■ **Exercise description**
Starting at the top line and ending at the bottom one, repeat the entries exactly and drop every picture.

■ **Records for this exercise**
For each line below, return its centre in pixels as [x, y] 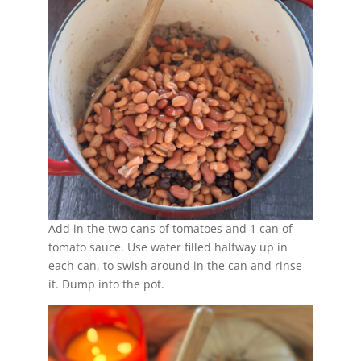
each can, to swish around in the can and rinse [175, 266]
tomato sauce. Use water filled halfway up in [168, 247]
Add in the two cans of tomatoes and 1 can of [170, 229]
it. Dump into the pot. [106, 284]
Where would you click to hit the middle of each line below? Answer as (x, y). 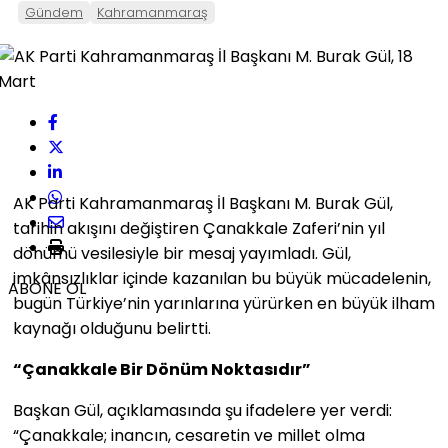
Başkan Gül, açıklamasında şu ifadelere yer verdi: (202, 410)
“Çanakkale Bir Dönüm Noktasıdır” (162, 369)
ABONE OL (47, 288)
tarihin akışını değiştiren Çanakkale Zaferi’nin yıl (199, 228)
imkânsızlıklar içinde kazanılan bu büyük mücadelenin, (222, 278)
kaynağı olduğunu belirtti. (112, 328)
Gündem (54, 12)
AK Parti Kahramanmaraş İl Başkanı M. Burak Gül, (203, 203)
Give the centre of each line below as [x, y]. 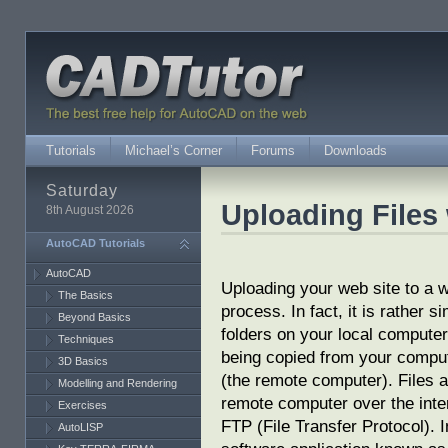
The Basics [85, 295]
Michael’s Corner [173, 150]
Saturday [82, 190]
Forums [273, 150]
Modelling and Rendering [117, 383]
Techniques [86, 339]
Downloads [355, 150]
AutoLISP [80, 427]
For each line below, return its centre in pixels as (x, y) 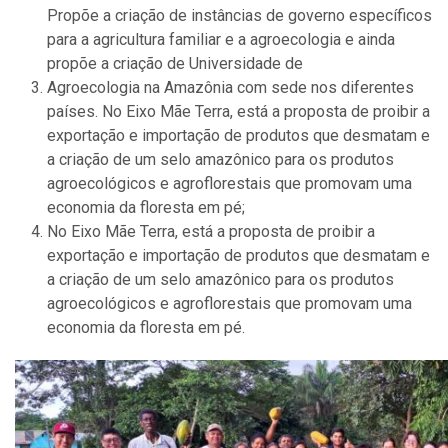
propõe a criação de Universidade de (175, 64)
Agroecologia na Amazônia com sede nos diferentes (230, 88)
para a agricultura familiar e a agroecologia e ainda (221, 40)
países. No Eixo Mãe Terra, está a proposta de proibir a (238, 112)
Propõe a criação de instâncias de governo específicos (239, 16)
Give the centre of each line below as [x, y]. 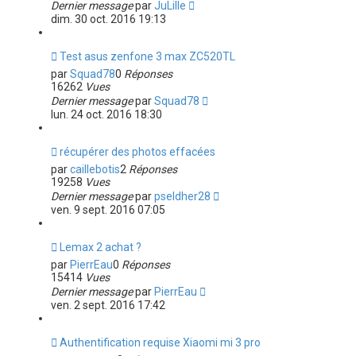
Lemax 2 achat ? [100, 247]
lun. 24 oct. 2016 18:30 [106, 114]
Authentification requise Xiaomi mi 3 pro [160, 342]
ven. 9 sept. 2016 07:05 [108, 210]
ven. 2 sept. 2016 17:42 [108, 305]
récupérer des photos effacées [137, 152]
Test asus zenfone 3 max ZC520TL [147, 56]
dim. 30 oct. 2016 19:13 [108, 19]

■ **Answer to this problem**
For each line below, return its centre in pixels as [x, y] 
each can, to swish around in the can and rinse [175, 266]
tomato sauce. Use water filled halfway up in [168, 247]
Add in the two cans of tomatoes and 1 can of [170, 229]
it. Dump into the pot. [106, 284]
Where would you click to hit the middle of each line below? Answer as (x, y). 
Başkan Gül, açıklamasında şu ifadelere yer verdi: (202, 410)
“Çanakkale Bir Dönüm Noktasıdır” (162, 369)
ABONE OL (47, 288)
tarihin akışını değiştiren Çanakkale Zaferi’nin yıl (199, 228)
imkânsızlıklar içinde kazanılan bu büyük mücadelenin, (222, 278)
kaynağı olduğunu belirtti. (112, 328)
Gündem (54, 12)
AK Parti Kahramanmaraş İl Başkanı M. Burak Gül, (203, 203)
Give the centre of each line below as [x, y]. 
The Basics [85, 295]
Michael’s Corner [173, 150]
Saturday [82, 190]
Forums [273, 150]
Modelling and Rendering [117, 383]
Techniques [86, 339]
Downloads [355, 150]
AutoLISP [80, 427]
For each line below, return its centre in pixels as (x, y) 
propõe a criação de Universidade de (175, 64)
Agroecologia na Amazônia com sede nos diferentes (230, 88)
para a agricultura familiar e a agroecologia e ainda (221, 40)
países. No Eixo Mãe Terra, está a proposta de proibir a (238, 112)
Propõe a criação de instâncias de governo específicos (239, 16)
Give the centre of each line below as [x, y]. 
Lemax 2 achat ? [100, 247]
lun. 24 oct. 2016 18:30 [106, 114]
Authentification requise Xiaomi mi 3 pro [160, 342]
ven. 9 sept. 2016 07:05 [108, 210]
ven. 2 sept. 2016 17:42 [108, 305]
récupérer des photos effacées [137, 152]
Test asus zenfone 3 max ZC520TL [147, 56]
dim. 30 oct. 2016 19:13 [108, 19]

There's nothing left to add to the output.